(THE DATA)
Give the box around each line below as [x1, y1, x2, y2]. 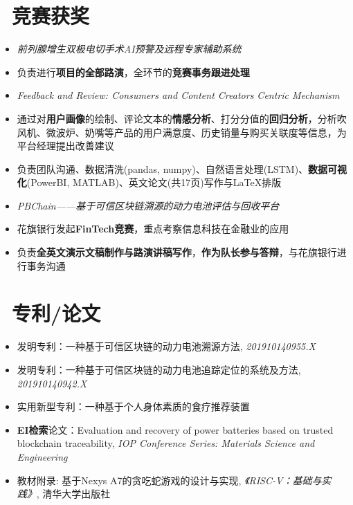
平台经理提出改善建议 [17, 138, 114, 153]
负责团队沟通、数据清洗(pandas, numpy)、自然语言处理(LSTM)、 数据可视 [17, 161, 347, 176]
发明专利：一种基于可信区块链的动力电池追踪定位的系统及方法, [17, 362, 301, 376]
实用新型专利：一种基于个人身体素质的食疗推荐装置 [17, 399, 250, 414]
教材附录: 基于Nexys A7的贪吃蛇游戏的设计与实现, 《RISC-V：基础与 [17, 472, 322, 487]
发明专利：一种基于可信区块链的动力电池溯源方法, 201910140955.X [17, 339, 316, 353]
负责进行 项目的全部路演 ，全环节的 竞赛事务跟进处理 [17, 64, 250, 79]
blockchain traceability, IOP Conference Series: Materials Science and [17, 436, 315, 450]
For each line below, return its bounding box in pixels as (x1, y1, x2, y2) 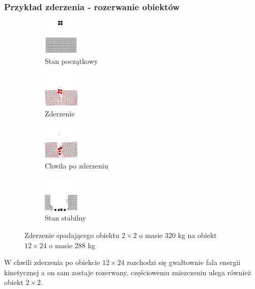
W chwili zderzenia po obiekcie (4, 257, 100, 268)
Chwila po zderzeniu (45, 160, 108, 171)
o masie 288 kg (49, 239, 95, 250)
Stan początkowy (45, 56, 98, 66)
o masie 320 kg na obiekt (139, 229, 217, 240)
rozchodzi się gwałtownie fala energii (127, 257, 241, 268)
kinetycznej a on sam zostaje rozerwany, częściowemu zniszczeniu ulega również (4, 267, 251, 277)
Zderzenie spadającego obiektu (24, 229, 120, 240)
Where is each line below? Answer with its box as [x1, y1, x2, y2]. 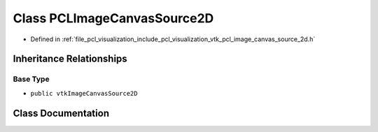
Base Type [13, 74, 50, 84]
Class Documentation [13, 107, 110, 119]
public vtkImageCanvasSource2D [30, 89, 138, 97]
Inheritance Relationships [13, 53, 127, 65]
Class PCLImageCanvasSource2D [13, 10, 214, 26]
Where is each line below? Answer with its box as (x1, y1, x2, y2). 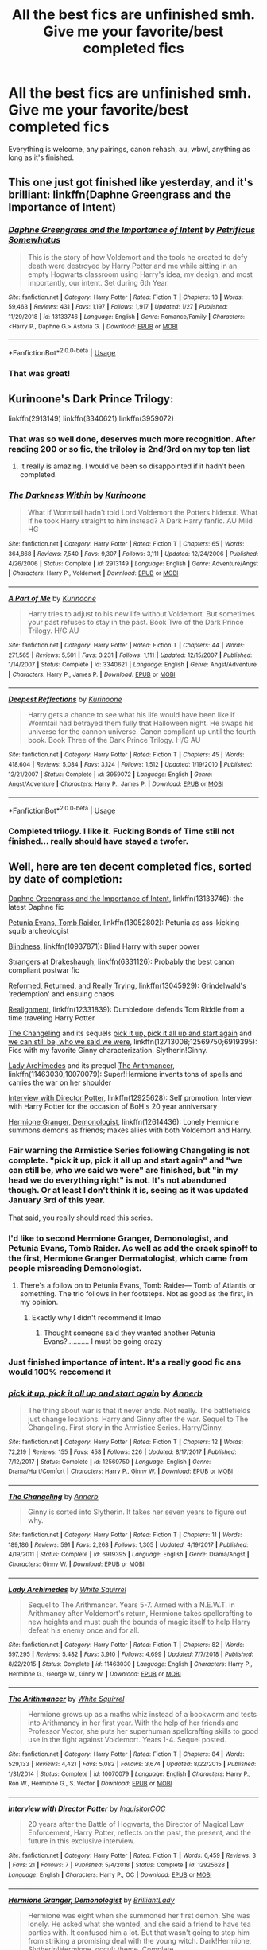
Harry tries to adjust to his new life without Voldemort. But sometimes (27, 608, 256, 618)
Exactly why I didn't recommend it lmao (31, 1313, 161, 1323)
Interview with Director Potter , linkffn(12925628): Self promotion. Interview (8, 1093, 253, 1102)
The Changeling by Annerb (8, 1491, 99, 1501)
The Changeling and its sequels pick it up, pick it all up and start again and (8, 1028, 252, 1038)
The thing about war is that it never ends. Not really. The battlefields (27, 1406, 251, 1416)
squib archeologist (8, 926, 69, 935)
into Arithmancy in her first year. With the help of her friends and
(End THE DATA)
#### PROBLEM TO WORK ON:
Wherever the string "发明专利" is found in the entries, copy the line it sits in.

#### ANSWER TO THIS EXERCISE:
发明专利：一种基于可信区块链的动力电池追踪定位的系统及方法, [17, 362, 301, 376]
发明专利：一种基于可信区块链的动力电池溯源方法, 201910140955.X [17, 339, 316, 353]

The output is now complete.